• **Task statement**
Nothing but the text should be carried over: reproduce all the data exactly and leave out every image.
##### Data section
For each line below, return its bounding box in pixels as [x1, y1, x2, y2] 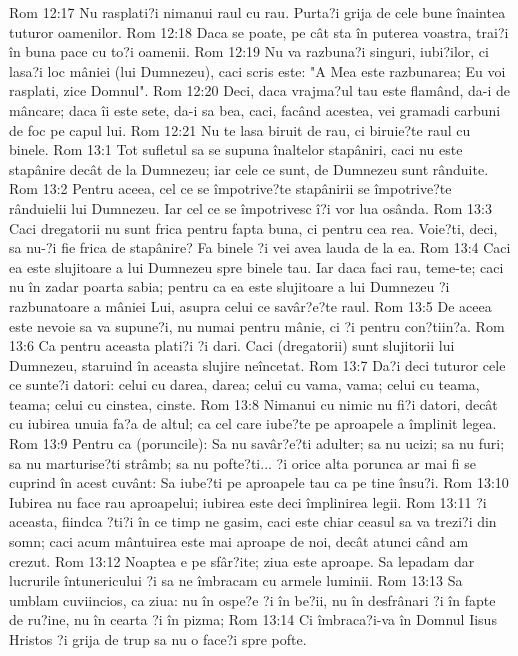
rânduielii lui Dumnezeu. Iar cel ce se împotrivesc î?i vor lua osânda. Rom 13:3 [9, 197, 492, 218]
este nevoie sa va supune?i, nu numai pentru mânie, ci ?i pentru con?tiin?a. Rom [9, 315, 505, 336]
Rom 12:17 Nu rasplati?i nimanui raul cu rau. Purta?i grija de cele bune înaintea [9, 2, 506, 22]
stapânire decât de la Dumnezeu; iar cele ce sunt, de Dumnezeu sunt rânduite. [9, 158, 489, 179]
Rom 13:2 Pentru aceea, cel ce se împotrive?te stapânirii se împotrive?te [9, 178, 452, 199]
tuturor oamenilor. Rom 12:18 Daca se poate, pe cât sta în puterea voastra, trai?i [9, 21, 509, 42]
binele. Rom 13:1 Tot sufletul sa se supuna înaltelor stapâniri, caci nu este [9, 139, 463, 160]
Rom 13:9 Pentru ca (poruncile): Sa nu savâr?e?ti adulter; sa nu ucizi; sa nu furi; [9, 433, 505, 454]
##########
• **Solution below**
For each line below, return its bounding box in pixels as [x1, y1, x2, y2] 
rânduielii lui Dumnezeu. Iar cel ce se împotrivesc î?i vor lua osânda. Rom 13:3 [9, 197, 492, 218]
este nevoie sa va supune?i, nu numai pentru mânie, ci ?i pentru con?tiin?a. Rom [9, 315, 505, 336]
Rom 12:17 Nu rasplati?i nimanui raul cu rau. Purta?i grija de cele bune înaintea [9, 2, 506, 22]
stapânire decât de la Dumnezeu; iar cele ce sunt, de Dumnezeu sunt rânduite. [9, 158, 489, 179]
Rom 13:2 Pentru aceea, cel ce se împotrive?te stapânirii se împotrive?te [9, 178, 452, 199]
tuturor oamenilor. Rom 12:18 Daca se poate, pe cât sta în puterea voastra, trai?i [9, 21, 509, 42]
binele. Rom 13:1 Tot sufletul sa se supuna înaltelor stapâniri, caci nu este [9, 139, 463, 160]
Rom 13:9 Pentru ca (poruncile): Sa nu savâr?e?ti adulter; sa nu ucizi; sa nu furi; [9, 433, 505, 454]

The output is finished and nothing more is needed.